Code working in Firefox but not in IE
Posted: Thu Mar 09, 2006 5:31 pm
Hi there,
I am working on some code which will search my forums for a users ID.
The following code works fine with firefox, you search for a name, that appears in the drop down box, then it shows an id number in an input box.
For some reason, when used in IE and Safari, the drop down list box part doesn't work. It doesn't display any names in the box at all.

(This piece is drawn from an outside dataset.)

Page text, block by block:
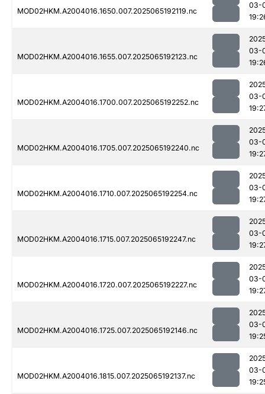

If anybody know's where I'm going wrong I'd be very grateful
I am working on some code which will search my forums for a users ID.
The following code works fine with firefox, you search for a name, that appears in the drop down box, then it shows an id number in an input box.
For some reason, when used in IE and Safari, the drop down list box part doesn't work. It doesn't display any names in the box at all.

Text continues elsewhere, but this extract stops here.